Teachers should prompt students to make and investigate mathematical conjectures by asking questions that encourage them to build on what they already know. In the example of investigating patterns on a hundred board, for instance, teachers could challenge students to consider other ideas and make arguments to support their statements: "If we extended the hundred board by adding more rows until we had a thousand board, how would the skip-counting patterns look?" or "If we made charts with rows of six squares or rows of fifteen squares to count to a hundred, would there be patterns if we skip-counted by twos or fives or by any numbers?"

Through discussion, teachers help students understand the role of nonexamples as well as examples in informal proof, as demonstrated in a study of young students (Carpenter and Levi 1999, p. 8). The students seemed to understand that number sentences like 0 + 5869 = 5869 were always true. The teacher asked them to state a rule. Ann said, "Anything with a zero can be the right answer." Mike offered a counterexample: "No. Because if it was 100 + 100 that's 200." Ann understood that this invalidated her rule, so she rephrased it, "I said, umm, if you have a zero in it, it can't be like 100, because you want just plain zero like 0 + 7 = 7."

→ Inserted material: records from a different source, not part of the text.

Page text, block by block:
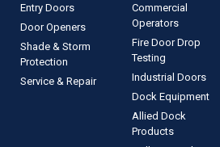
Entry Doors
Door Openers
Shade & Storm
Protection
Service & Repair
Commercial
Operators
Fire Door Drop
Testing
Industrial Doors
Dock Equipment
Allied Dock
Products
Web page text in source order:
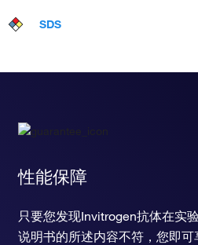
SDS
性能保障
只要您发现Invitrogen抗体在实
说明书的所述内容不符，您即可
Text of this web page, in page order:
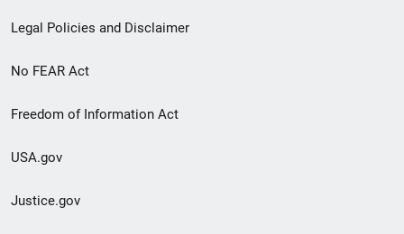
Legal Policies and Disclaimer
No FEAR Act
Freedom of Information Act
USA.gov
Justice.gov
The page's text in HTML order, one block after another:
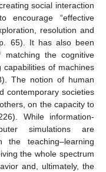
social interaction
encourage “effective
resolution and
65). It has also been
the cognitive
capabilities of machines
The notion of human
contemporary societies
on the capacity to
While information-
simulations are
the teaching–learning
the whole spectrum
and, ultimately, the
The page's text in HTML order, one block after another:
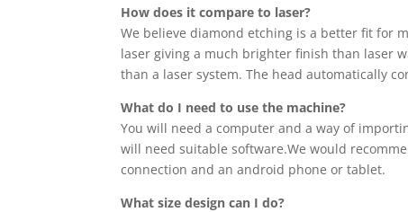
How does it compare to laser?
We believe diamond etching is a better fit for
laser giving a much brighter finish than laser
than a laser system. The head automatically
What do I need to use the machine?
You will need a computer and a way of
will need suitable software.We would
connection and an android phone or tablet.
What size design can I do?
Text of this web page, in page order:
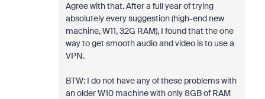
Agree with that. After a full year of trying
absolutely every suggestion (high-end new
machine, W11, 32G RAM), I found that the one
way to get smooth audio and video is to use a
VPN.
BTW: I do not have any of these problems with
an older W10 machine with only 8GB of RAM
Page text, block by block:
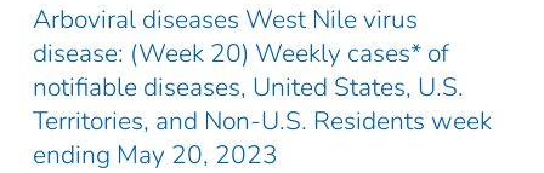
Arboviral diseases West Nile virus
disease: (Week 20) Weekly cases* of
notifiable diseases, United States, U.S.
Territories, and Non-U.S. Residents week
ending May 20, 2023
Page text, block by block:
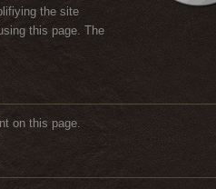
the site
this page. The
on this page.
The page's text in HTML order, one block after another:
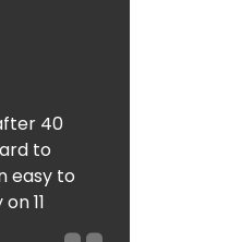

The students in the study could form rules on the basis of examples. Many of them demonstrated the understanding that a single example was not enough and that counterexamples could be used to disprove a conjecture. However, most students experienced difficulty in giving justifications other than examples.

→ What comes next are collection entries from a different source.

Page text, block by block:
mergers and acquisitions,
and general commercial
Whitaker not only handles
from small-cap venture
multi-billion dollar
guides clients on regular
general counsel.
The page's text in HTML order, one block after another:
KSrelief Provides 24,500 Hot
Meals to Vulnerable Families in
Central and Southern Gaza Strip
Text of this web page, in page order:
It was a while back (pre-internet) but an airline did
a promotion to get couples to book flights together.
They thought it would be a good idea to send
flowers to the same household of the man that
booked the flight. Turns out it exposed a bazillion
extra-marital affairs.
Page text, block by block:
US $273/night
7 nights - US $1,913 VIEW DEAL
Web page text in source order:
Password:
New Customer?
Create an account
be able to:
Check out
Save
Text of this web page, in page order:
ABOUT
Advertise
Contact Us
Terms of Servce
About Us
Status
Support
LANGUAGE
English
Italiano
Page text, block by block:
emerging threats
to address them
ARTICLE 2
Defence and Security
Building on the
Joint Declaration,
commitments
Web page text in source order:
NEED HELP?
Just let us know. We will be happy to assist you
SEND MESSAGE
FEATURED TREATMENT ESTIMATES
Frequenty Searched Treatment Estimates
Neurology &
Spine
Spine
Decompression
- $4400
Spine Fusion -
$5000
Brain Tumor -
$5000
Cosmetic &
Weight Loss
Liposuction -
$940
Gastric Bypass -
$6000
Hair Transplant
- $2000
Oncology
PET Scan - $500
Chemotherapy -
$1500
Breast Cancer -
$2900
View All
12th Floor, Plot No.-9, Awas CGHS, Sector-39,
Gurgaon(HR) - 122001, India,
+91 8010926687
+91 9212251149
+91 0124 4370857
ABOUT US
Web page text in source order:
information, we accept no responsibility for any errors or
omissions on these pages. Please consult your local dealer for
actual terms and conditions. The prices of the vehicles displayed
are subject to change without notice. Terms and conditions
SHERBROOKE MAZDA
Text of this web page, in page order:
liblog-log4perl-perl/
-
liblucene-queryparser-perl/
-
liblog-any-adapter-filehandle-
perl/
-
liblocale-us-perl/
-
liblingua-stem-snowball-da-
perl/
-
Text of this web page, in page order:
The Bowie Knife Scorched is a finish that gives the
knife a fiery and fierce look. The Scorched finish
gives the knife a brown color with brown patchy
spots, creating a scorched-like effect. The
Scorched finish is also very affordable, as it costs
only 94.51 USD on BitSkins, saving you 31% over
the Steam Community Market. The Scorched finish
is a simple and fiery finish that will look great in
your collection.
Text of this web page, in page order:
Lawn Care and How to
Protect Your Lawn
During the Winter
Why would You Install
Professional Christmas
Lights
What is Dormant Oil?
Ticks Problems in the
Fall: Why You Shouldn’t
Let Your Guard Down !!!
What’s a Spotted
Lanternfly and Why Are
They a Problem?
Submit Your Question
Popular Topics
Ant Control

From the very beginning, students should have experiences that help them develop clear and precise thought processes. This development of reasoning is closely related to students' language development and is dependent on their abilities to explain their reasoning rather than just » give the answer. As students learn language, they acquire basic logic words, including not, and, or, all, some, if...then, and because. Teachers should help students gain familiarity with the language of logic by using such words frequently. For example, a teacher could say, "You may choose an apple or a banana for your snack" or "If you hurry and put on your jacket, then you will have time to swing." Later, students should use the words modeled for them to describe mathematical situations: "If six green pattern blocks cover a yellow hexagon, then three blues also will cover it, because two greens cover one blue."

Sometimes students reach conclusions that may seem odd to adults, not because their reasoning is faulty, but because they have different underlying beliefs. Teachers can understand students' thinking when they listen carefully to students' explanations. For example, on hearing that he would be "Star of the Week" in half a week, Ben protested, "You can't have half a week." When asked why, Ben said, "Seven can't go into equal parts." Ben had the idea that to divide 7 by 2, there could be two groups of 3, with a remainder of 1, but at that point Ben believed that the number 1 could not be divided.

Teachers should encourage students to make conjectures and to justify their thinking empirically or with reasonable arguments. Most important, teachers need to foster ways of justifying that are within the reach of students, that do not rely on authority, and that gradually incorporate mathematical properties and relationships as the basis for the argument. When students make a discovery or determine a fact, rather than tell them whether it holds for all numbers or if it is correct, the teacher should help the students make that determination themselves. Teachers should ask such questions as "How do you know it is true?" and should also model ways that students can verify or disprove their conjectures. In this way, students gradually develop the abilities to determine whether an assertion is true, a generalization valid, or an answer correct and to do it on their own instead of depending on the authority of the teacher or the book.